No need. In the non-fantasy world, the Europeans have been neglecting their ground forces for decades to the degree that their actually available forces are not far larger, or far better.
It's not like this is traditional proliferation. A huge number of Soviet nuclear weapons ended up in Ukraine with messy questions of PALs and operational control, especially of bombers. There's a distinction between the US sponsoring Ukrainian nuclear weapons like with Britain and simply not pressuring them to denuclearize. The latter is much less aggressive. Furthermore, the US had more freedom to impose upon Russia in the mid-1990s than the late 2000s, for obvious reasons. Creating a favourable status quo in the 1990s but not continuing to prod the bear has advantages. Incorporating the militarily weak and hard to defend Baltics is much less reasonable, long-term costs for negligible gains. Then consider the frankly sadistic-in-retrospect policy of prodding Ukraine into denuclearizing, then wooing them towards the West (without actually promising to defend them), incentivizing Russia to maul the country and derail such efforts.
Likewise with Taiwanese nuclearization. The US quashed that twice. I imagine there's regret floating around in Washington over that decision, if the self-consciousness for regret exists.
I said Russia had air superiority for the 2023 counteroffensive and that they had extensively fortified and prepared for a Ukrainian attack in that area (it was telegraphed not merely via satellite imaging but also being the obvious route for any Ukrainian attack). Most people agree with this. This was in service to my broader point that the celebrated NATO generals who expected a successful counterattack were foolish, they seemed to expect the Russian army to disintegrate upon contact with NATO-supplied armour.

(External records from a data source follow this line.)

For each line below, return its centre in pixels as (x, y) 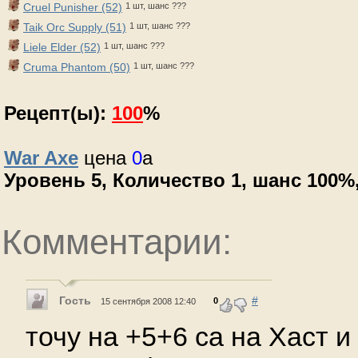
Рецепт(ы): (58, 113)
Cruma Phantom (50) (77, 67)
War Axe (41, 157)
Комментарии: (117, 242)
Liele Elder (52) (62, 47)
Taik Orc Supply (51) (75, 27)
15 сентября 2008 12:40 (148, 301)
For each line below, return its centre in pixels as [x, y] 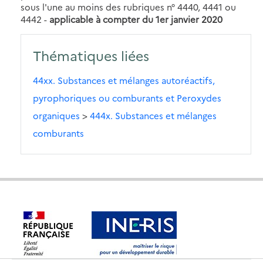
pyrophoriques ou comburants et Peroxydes [127, 97]
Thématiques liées [91, 55]
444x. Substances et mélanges [153, 115]
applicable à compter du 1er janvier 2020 [136, 19]
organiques [56, 115]
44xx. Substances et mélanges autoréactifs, [124, 80]
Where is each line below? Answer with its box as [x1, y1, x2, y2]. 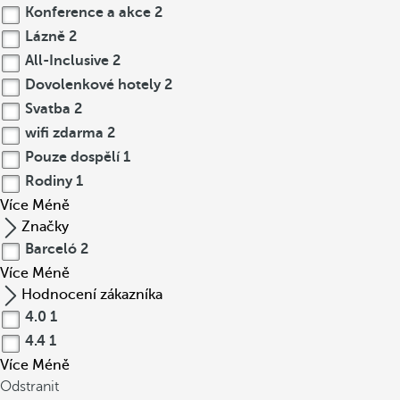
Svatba [21, 101, 74, 117]
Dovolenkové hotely [21, 77, 164, 93]
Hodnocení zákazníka [21, 287, 162, 303]
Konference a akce [21, 4, 154, 21]
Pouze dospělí [21, 149, 123, 165]
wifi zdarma [21, 125, 107, 141]
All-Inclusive [21, 53, 112, 69]
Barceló [21, 241, 80, 257]
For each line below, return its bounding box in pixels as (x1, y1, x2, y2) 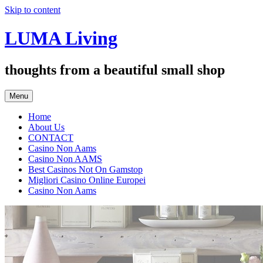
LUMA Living (5, 28, 117, 49)
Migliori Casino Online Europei (28, 174, 146, 185)
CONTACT (28, 132, 73, 143)
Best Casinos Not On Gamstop (28, 164, 143, 174)
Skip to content (5, 5, 60, 15)
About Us (28, 122, 65, 132)
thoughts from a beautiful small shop (5, 62, 225, 77)
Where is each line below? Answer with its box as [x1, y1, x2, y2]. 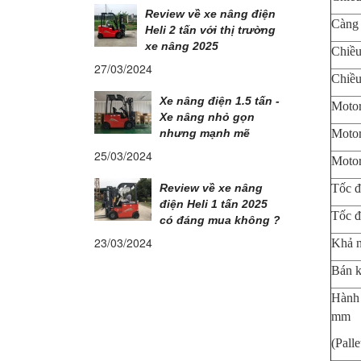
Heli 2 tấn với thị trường [145, 23, 276, 36]
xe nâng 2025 [145, 39, 218, 52]
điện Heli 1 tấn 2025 [159, 197, 268, 210]
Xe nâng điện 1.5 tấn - [159, 94, 280, 107]
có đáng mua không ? [159, 214, 280, 226]
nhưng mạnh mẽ [159, 127, 250, 139]
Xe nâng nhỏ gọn [159, 110, 255, 123]
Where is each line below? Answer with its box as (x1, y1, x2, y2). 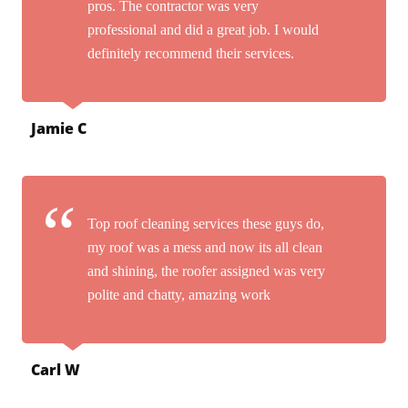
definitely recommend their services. (87, 45, 294, 61)
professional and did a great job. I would (87, 21, 319, 37)
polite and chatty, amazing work (87, 286, 270, 302)
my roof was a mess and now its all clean (87, 239, 322, 255)
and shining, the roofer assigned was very (87, 262, 325, 279)
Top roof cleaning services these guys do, (87, 215, 324, 231)
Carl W (30, 359, 80, 380)
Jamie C (30, 117, 87, 138)
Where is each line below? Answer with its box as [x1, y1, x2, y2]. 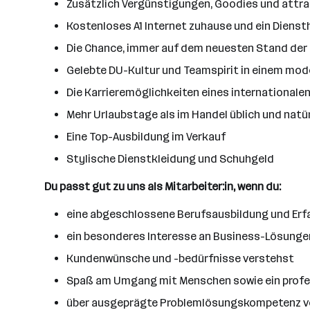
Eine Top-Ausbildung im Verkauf [66, 130, 226, 143]
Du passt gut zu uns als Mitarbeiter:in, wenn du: [44, 180, 281, 193]
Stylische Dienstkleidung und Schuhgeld [66, 152, 274, 165]
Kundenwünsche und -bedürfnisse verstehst [66, 252, 294, 265]
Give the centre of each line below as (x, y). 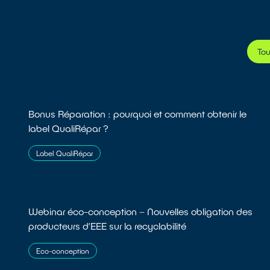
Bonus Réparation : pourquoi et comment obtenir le (138, 114)
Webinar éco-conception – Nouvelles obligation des (141, 212)
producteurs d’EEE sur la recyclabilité (108, 226)
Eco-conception (63, 251)
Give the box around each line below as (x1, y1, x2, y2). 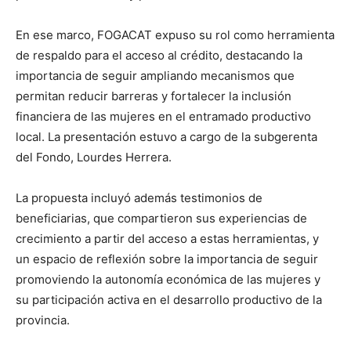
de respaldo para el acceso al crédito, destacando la (16, 48, 302, 63)
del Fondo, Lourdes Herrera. (16, 150, 172, 165)
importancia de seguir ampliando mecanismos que (16, 68, 295, 84)
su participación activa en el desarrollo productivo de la (16, 292, 322, 308)
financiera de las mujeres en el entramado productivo (16, 109, 311, 125)
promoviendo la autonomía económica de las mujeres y (16, 272, 320, 288)
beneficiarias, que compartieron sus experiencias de (16, 211, 307, 226)
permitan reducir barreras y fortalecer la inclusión (16, 89, 291, 104)
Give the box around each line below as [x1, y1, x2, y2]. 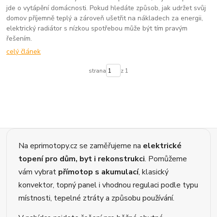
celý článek [6, 46, 41, 56]
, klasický [139, 167, 169, 178]
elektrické [143, 140, 182, 152]
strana [88, 66, 106, 75]
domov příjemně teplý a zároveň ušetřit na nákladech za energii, [6, 14, 203, 23]
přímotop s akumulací [58, 167, 139, 178]
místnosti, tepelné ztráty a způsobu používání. [18, 193, 175, 204]
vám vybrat [18, 167, 59, 178]
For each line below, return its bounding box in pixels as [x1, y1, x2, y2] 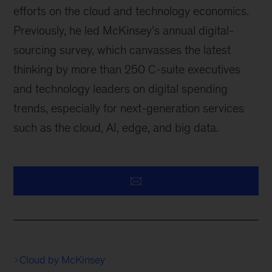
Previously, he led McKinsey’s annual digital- [13, 24, 234, 37]
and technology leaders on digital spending [13, 82, 228, 95]
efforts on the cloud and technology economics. [13, 4, 250, 18]
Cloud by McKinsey [19, 254, 106, 266]
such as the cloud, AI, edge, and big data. [13, 121, 219, 134]
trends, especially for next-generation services [13, 101, 245, 115]
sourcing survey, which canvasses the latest [13, 43, 231, 56]
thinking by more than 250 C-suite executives [13, 63, 241, 76]
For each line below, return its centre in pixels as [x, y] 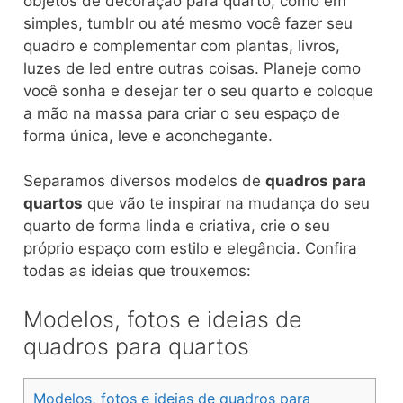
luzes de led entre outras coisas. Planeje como [192, 68]
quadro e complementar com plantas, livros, [182, 45]
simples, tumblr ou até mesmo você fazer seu [188, 23]
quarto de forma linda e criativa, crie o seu [177, 226]
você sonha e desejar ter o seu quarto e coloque [198, 90]
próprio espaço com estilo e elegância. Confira [190, 248]
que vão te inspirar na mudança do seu [226, 203]
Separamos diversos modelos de [144, 181]
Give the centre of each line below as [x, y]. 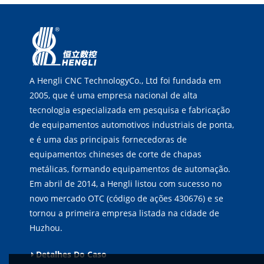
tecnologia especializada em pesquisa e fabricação [130, 110]
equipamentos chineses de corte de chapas [115, 154]
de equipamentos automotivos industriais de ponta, [132, 124]
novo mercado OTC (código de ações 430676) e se [126, 198]
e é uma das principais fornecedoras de [108, 139]
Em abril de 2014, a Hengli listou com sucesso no [126, 183]
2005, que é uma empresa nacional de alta [113, 95]
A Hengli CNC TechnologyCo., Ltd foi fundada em [125, 80]
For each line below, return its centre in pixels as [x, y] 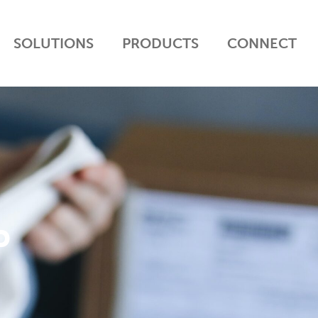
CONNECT [262, 44]
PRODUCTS [160, 44]
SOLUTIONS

You said first that Russia didn't have air superiority, they were merely dropping glide bombs, using attack helicopters (where have the Ukrainian attack helicopters gone I wonder) and drones. You then said that I wasn't using the doctrinal term correctly when I pointed out how you were necessarily changing the goalposts by taking 'air superiority' well beyond the realms of common sense. Then you said I was motte-and-baileying regarding the distinction between air superiority and air supremacy.
Here's US doctrine: https://www.doctrine.af.mil/Portals/61/documents/doctrine_updates/du_17_01.pdf?ver=2017-09-17-113839-373
The Ukrainians received prohibitive interference from Russian airpower during their counteroffensive, from Ka-52s for instance. The Russian defence was not similarly pounded by Ukrainian airpower.
Here's another article saying the Russians had air superiority: https://english.elpais.com/international/2023-07-31/ka-52-alligator-the-russian-helicopter-slowing-ukraines-counteroffensive-in-the-south.html
I can find more if you like!
Sure, the German army is weak. The Europeans don't have much ammunition relative to force size. I'll even say that the Ukrainian army might be the strongest army in Europe aside from Russia and maybe Turkey. But the combined power of all the European states is much much greater than Ukraine's! They actually have navies and even aircraft carriers. They have nuclear weapons. Yes, nuclear weapons are relevant to military power, they render the whole idea of a Russian invasion ridiculous. There is no plausible gain for a Russian invasion of Europe that outweighs the high risk of a nuclear exchange, even a nuclear exchange they 'win'.
You started off saying "Russia can have more military power than Europe, but not more than Ukraine with European support" then quickly shifted to 'land force power' and mass when I pointed out the vast difference in air power, naval power and nuclear power. Navies and air forces are relevant here. And just consider the military potential! Ukraine has 36 million at most. Europe has about 500 million. Please stop trying to twist your words around to justify these silly positions.